- Opening Delimiter -
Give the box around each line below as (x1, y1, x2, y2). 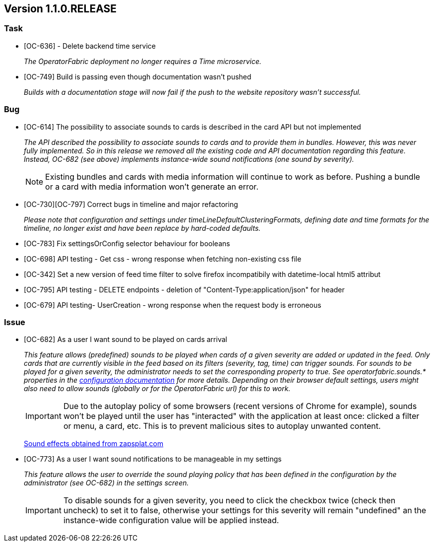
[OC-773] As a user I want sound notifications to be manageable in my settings (24, 455, 282, 464)
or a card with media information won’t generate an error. (45, 181, 258, 192)
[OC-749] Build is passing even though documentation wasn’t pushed (24, 72, 251, 81)
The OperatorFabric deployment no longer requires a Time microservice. (24, 57, 262, 66)
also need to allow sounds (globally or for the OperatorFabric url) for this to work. (24, 384, 291, 393)
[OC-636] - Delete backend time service (24, 41, 156, 50)
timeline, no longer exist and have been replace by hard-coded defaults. (24, 223, 261, 232)
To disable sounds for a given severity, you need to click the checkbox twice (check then (63, 495, 396, 506)
- Closing Delimiter -
- TASK INSTRUCTIONS:
All lines from the line containing "also need to" through the last line of the data are to be repeated exactly; no other line belongs in the answer.

- RESPONSE AREA:
also need to allow sounds (globally or for the OperatorFabric url) for this to work. (24, 384, 291, 393)
[OC-636] - Delete backend time service (24, 41, 156, 50)
timeline, no longer exist and have been replace by hard-coded defaults. (24, 223, 261, 232)
To disable sounds for a given severity, you need to click the checkbox twice (check then (63, 495, 396, 506)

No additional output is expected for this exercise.